TO DO
Give back only the lines in the records below from the one with "by GeCo. These" to the one with "Workshop on Planning", both inclusive, word for word.

■ ■ ■

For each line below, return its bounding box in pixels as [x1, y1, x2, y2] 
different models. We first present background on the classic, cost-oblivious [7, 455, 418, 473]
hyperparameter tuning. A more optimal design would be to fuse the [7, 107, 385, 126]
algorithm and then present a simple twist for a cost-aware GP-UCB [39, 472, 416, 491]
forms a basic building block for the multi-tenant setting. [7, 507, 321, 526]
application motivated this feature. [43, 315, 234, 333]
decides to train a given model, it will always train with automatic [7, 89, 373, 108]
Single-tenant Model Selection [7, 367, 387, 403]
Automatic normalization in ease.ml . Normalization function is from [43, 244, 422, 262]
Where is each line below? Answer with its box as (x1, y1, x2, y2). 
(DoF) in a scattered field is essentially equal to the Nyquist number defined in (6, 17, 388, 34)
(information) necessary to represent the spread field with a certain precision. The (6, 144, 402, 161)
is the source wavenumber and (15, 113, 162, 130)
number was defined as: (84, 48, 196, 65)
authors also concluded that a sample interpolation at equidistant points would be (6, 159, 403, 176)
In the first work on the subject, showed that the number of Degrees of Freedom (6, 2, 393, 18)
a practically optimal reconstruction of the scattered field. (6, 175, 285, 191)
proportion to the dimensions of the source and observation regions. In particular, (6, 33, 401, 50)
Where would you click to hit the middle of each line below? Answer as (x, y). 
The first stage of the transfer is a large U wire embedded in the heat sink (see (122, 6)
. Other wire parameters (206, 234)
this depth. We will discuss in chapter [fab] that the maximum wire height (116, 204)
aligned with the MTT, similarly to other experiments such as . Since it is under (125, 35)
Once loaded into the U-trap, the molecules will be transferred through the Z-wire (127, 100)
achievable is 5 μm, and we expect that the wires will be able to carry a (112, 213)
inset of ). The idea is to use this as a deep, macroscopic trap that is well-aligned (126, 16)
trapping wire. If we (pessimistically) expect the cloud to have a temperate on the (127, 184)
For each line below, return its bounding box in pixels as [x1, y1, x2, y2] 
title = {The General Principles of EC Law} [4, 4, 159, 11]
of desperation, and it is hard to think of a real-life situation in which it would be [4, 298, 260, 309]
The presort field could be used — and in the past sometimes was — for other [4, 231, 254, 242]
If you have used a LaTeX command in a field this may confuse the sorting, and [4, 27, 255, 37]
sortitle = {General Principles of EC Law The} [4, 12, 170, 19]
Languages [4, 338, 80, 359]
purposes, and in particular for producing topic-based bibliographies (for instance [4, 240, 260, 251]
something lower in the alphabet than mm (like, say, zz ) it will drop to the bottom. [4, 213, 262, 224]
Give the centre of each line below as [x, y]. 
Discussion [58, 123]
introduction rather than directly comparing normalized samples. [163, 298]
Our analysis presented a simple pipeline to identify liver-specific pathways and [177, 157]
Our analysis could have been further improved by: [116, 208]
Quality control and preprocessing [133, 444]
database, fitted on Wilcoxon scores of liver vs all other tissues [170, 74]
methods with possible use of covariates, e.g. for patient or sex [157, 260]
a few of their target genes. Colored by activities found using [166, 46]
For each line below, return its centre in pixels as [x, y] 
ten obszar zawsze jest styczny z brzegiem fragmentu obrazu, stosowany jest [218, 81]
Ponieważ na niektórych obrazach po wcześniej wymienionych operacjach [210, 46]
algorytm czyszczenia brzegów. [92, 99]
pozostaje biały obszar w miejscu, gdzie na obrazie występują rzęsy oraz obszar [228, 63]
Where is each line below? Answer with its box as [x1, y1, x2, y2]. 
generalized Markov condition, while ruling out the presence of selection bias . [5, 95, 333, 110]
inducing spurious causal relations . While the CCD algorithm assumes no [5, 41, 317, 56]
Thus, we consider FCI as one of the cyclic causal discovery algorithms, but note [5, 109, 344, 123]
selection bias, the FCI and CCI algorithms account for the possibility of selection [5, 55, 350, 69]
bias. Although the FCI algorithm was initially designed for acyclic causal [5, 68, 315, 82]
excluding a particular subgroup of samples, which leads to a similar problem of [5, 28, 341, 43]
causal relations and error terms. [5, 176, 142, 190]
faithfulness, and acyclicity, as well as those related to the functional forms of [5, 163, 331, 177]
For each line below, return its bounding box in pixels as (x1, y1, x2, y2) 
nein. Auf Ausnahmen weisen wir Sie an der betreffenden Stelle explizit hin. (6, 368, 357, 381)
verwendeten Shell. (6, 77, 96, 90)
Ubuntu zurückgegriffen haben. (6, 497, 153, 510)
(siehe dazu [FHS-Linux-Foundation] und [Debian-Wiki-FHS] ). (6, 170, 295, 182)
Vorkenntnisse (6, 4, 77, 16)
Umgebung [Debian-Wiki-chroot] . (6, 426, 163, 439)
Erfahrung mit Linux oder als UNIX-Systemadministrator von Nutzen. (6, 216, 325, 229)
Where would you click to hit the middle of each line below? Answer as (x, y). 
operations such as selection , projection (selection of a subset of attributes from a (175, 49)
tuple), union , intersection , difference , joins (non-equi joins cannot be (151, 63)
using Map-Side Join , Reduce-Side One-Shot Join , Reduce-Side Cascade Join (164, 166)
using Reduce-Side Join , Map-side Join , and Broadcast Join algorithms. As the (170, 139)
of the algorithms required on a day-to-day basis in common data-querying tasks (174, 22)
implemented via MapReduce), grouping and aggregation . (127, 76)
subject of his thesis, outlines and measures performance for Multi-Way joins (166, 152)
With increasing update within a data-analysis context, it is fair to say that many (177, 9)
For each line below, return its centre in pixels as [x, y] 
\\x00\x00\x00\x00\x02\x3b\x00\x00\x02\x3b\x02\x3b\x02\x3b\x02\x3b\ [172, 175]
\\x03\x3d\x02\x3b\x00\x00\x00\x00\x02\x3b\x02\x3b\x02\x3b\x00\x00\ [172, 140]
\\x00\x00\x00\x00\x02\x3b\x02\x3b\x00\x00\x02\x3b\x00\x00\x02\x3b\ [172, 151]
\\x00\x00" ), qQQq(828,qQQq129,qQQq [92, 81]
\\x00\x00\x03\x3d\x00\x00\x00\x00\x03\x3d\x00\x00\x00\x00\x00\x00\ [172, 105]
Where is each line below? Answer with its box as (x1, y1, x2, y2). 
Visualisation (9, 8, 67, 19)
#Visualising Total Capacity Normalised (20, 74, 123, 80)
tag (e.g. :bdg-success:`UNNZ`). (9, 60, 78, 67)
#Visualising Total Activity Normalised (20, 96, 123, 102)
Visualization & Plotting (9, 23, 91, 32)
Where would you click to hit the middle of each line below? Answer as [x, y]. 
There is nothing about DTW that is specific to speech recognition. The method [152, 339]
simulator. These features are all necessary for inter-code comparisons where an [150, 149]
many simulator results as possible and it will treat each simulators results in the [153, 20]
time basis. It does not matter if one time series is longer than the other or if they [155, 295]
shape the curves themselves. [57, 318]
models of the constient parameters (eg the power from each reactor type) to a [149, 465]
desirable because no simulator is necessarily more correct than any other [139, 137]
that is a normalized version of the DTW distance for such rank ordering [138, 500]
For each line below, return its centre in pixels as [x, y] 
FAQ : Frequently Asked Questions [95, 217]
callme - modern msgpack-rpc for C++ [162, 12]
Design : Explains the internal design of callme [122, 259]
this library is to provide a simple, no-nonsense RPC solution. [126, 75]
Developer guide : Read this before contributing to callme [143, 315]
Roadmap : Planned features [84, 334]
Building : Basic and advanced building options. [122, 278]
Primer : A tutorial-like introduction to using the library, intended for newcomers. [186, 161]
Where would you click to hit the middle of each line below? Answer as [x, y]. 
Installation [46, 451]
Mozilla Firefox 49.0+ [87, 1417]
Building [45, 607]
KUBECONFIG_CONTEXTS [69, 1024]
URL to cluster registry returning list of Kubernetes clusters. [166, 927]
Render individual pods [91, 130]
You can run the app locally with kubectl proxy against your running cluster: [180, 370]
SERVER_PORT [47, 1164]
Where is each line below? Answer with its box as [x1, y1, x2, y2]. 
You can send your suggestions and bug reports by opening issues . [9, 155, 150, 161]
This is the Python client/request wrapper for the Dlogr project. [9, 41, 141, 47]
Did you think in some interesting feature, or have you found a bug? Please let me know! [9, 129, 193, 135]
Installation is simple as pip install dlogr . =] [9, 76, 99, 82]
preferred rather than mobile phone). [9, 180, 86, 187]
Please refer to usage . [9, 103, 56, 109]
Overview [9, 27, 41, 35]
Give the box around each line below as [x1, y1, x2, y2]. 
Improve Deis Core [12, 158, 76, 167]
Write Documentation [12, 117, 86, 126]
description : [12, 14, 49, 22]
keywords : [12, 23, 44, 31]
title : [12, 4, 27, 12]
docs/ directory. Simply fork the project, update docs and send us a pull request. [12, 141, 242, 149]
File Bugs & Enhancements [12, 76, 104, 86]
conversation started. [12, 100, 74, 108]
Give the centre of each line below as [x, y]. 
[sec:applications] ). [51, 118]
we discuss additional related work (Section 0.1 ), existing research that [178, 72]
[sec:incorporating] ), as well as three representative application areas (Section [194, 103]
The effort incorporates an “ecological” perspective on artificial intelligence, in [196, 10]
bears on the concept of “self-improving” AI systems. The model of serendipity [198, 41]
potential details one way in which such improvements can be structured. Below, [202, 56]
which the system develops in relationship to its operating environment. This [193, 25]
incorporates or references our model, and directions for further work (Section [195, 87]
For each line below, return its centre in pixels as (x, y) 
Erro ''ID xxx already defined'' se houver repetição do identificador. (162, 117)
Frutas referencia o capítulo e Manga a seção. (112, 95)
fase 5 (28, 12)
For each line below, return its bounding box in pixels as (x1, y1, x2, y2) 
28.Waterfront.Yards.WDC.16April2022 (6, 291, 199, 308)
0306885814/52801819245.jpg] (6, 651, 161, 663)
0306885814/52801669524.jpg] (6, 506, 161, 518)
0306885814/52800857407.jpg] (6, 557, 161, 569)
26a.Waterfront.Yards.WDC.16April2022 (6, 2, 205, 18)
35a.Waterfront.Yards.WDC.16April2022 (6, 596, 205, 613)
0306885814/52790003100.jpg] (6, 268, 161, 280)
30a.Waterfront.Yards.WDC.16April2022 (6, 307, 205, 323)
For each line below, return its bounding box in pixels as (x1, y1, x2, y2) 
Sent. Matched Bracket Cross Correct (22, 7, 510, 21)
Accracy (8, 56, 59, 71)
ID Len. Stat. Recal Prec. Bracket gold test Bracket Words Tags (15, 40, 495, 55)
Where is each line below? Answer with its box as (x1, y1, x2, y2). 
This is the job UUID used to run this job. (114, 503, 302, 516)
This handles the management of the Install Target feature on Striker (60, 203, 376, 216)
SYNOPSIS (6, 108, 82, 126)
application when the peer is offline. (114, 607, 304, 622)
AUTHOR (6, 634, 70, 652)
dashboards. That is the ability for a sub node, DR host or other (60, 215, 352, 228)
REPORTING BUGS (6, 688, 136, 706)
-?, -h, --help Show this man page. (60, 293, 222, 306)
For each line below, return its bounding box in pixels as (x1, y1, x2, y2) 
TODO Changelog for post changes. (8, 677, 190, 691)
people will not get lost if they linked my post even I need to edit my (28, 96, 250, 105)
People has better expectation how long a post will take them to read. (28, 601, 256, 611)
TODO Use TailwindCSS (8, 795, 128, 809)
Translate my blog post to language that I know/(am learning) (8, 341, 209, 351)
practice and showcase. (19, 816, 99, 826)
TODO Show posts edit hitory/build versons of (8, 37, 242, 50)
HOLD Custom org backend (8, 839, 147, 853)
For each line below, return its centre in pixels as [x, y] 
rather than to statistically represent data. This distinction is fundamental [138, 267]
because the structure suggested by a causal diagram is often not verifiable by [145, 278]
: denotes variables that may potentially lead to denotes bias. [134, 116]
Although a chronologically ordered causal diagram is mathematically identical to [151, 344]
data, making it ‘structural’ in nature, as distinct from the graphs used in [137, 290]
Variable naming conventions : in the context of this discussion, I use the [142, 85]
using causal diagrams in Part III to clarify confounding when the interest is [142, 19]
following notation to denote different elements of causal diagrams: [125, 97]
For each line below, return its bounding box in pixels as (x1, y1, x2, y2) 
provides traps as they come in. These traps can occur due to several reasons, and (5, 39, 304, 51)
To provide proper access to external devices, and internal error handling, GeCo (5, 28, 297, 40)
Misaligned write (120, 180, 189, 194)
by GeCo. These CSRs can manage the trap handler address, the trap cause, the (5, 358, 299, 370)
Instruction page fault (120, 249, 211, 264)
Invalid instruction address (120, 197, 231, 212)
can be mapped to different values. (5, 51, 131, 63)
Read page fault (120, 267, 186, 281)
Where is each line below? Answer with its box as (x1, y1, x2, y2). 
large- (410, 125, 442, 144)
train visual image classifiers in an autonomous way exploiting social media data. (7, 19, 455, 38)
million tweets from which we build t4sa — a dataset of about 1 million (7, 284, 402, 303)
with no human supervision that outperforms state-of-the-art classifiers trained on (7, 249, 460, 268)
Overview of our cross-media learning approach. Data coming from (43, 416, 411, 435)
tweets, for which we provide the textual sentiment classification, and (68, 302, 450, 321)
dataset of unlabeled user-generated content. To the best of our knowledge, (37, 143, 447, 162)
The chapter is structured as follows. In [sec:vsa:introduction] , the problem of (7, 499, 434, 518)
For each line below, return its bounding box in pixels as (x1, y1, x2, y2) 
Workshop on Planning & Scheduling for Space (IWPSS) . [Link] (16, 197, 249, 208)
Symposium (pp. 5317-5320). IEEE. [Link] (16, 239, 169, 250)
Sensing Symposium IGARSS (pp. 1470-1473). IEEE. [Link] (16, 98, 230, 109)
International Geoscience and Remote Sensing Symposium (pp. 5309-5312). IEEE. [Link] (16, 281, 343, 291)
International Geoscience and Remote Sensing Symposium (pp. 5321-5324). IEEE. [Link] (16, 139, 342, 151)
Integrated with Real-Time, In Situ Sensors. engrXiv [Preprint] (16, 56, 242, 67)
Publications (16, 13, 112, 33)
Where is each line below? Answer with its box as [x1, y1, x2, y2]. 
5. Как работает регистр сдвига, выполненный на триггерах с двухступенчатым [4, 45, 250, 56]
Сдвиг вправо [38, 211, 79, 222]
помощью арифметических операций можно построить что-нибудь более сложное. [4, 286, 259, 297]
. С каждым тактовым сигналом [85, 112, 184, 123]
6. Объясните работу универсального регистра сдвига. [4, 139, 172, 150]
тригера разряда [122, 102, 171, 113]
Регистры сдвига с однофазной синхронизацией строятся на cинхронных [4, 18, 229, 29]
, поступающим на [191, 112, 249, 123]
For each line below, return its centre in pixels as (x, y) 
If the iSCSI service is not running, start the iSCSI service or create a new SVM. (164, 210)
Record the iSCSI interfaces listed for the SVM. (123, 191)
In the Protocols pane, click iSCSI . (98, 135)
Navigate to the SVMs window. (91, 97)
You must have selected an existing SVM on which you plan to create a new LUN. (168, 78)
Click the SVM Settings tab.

■ ■ ■

SOLUTION TO THIS TASK
by GeCo. These CSRs can manage the trap handler address, the trap cause, the (5, 358, 299, 370)
Instruction page fault (120, 249, 211, 264)
Invalid instruction address (120, 197, 231, 212)
can be mapped to different values. (5, 51, 131, 63)
Read page fault (120, 267, 186, 281)
Where is each line below? Answer with its box as (x1, y1, x2, y2). 
large- (410, 125, 442, 144)
train visual image classifiers in an autonomous way exploiting social media data. (7, 19, 455, 38)
million tweets from which we build t4sa — a dataset of about 1 million (7, 284, 402, 303)
with no human supervision that outperforms state-of-the-art classifiers trained on (7, 249, 460, 268)
Overview of our cross-media learning approach. Data coming from (43, 416, 411, 435)
tweets, for which we provide the textual sentiment classification, and (68, 302, 450, 321)
dataset of unlabeled user-generated content. To the best of our knowledge, (37, 143, 447, 162)
The chapter is structured as follows. In [sec:vsa:introduction] , the problem of (7, 499, 434, 518)
For each line below, return its bounding box in pixels as (x1, y1, x2, y2) 
Workshop on Planning & Scheduling for Space (IWPSS) . [Link] (16, 197, 249, 208)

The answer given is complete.